Mixed reaction to anti-crisis legislation

In July 2009, the Polish parliament adopted an anti-crisis legislative package. While the package follows the general direction set out by the bipartite agreement reached by the social partners in March, some of the original concepts provided by the agreement have been omitted in the legislation. The social partners seem moderately satisfied with the outcome, while public reaction to the regulations was mixed.

From autonomous agreement to government legislation

The autonomous agreement on combating negative effects of the economic slowdown reached by the peak national social partners in March 2009 received public praise and was considered a success of social dialogue. The social partners’ anti-crisis package was then presented to the government, which was to incorporate the agreement’s provisions into draft legislation in order to submit it to the parliament (Sejm) for adoption (PL0906019I). In early July, the government put forward two draft bills, which were subsequently passed into law without much delay – despite trade union concerns (PL0907019I).

Government anti-crisis regulations

The government’s package of anti-crisis legislation includes an amendment to the Personal Income Act and a bill to alleviate the effects of the economic crisis by rendering working time more flexible and offering financial support to companies in difficulty. The regulations are all temporary and remain in force until the end of 2011.

The amended Personal Income Tax Act allows for tax exemptions on allowances paid by trade unions and on company benefits in the form of vouchers for goods or services.

The Act on Alleviation of Economic Crisis Effects on Employees and Employers provides for the flexibilisation of working time combined with public subsidies for enterprises suffering from ‘temporary financial difficulties’. These are defined as a ‘decrease in sales by at least 25% experienced over three consecutive months after 1 July 2008, compared with the sales volume over a similar period between 1 July 2007 and 30 June 2008’.

In order to take advantage of the state subsidies, enterprises are expected to have duly paid all of the social security and health contributions for their staff, as well as all of the taxes due. The financial support offered by the state is primarily destined for company training funds to cover costs of vocational training and continuous education from the Labour Fund (Fundusz Pracy) for periods of up to six months in the case of vocational training or up to 12 months in the case of postgraduate studies. The act also includes provision for partially covering wage costs of employees whose working time has been reduced or who are temporarily off work due to a halt of operations. In this case, the subsidies will be taken from the Guaranteed Employee Benefits Fund (Fundusz Gwarantowanych Świadczeń Pracowniczych, FGŚP) and granted for a period of up to six months.

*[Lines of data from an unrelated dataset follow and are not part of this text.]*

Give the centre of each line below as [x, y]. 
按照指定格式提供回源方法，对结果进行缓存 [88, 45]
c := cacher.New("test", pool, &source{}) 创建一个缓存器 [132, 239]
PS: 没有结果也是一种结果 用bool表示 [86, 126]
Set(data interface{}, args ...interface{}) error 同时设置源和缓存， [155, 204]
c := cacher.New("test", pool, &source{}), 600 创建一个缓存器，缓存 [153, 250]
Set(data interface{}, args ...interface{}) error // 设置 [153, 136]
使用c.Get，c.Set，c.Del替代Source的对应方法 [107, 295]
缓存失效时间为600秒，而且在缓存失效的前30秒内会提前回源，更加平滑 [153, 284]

The flexibilisation of working time is to be achieved through various measures. The reference period for calculating working time has been increased from four to 12 months, and a 24-hour work cycle of flexible working hours has been introduced. Moreover, companies have the possibility to reduce the contractual working time by up to 50% over a period of up to six months. New regulations have also been introduced regarding fixed-term employment contracts, which are now allowed to last for a period of up to 24 months.

Trade union and expert reactions

The trade unions were dissatisfied with the regulations on fixed-term employment contracts. They had hoped for more restrictive measures in this regard, reflecting the social partner agreement’s provision for introducing greater restrictions on this type of employment. However, the government’s predilection for tight constraints on such employment contracts evaporated as the macroeconomic slump proved not as severe as previously expected. As a result, the new legislation effectively suspends until the end of 2011 the Labour Code Clause 25/1 stipulating that only two consecutive fixed-term employments contracts are allowed and that any subsequent contract is by law a permanent employment contract. For this reason, trade unions as well as parliamentary opposition parties accused the government of restraining employee rights.

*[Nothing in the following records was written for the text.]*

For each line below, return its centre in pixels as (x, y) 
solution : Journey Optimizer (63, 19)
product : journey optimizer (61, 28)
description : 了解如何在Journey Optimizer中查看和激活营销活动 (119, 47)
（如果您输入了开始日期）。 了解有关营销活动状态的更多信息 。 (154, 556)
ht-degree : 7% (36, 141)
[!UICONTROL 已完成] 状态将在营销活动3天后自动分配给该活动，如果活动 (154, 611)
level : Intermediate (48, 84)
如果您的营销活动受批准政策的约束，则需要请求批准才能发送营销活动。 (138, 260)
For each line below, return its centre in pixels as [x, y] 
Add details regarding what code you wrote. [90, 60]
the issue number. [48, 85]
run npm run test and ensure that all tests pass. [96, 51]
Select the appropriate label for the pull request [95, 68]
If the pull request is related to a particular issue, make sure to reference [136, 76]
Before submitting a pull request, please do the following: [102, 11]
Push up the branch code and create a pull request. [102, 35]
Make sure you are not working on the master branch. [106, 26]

Several experts commented on the issue of eligibility for public subsidies set out by the new legislation, pointing out that the conditions to be fulfilled by enterprises are relatively strict, while also being incoherent. The flexible working time patterns, nonetheless, have been reviewed rather favourably.


The new legislation package came into force in August 2009. It is thus too early to assess its impact; yet, it has already been criticised by the employers, as well as a number of labour market and economic experts. The social partners, and the trade unions in particular, are apparently not entirely satisfied with the outcome. They claim that the government has ignored a substantial part of the original anti-crisis package provided for in the agreement that the social partners jointly drafted. Ultimately, the government seems to have brought forward its own agenda, embracing only those features of the bipartite agreement that fit with the dominant line of its current public policy.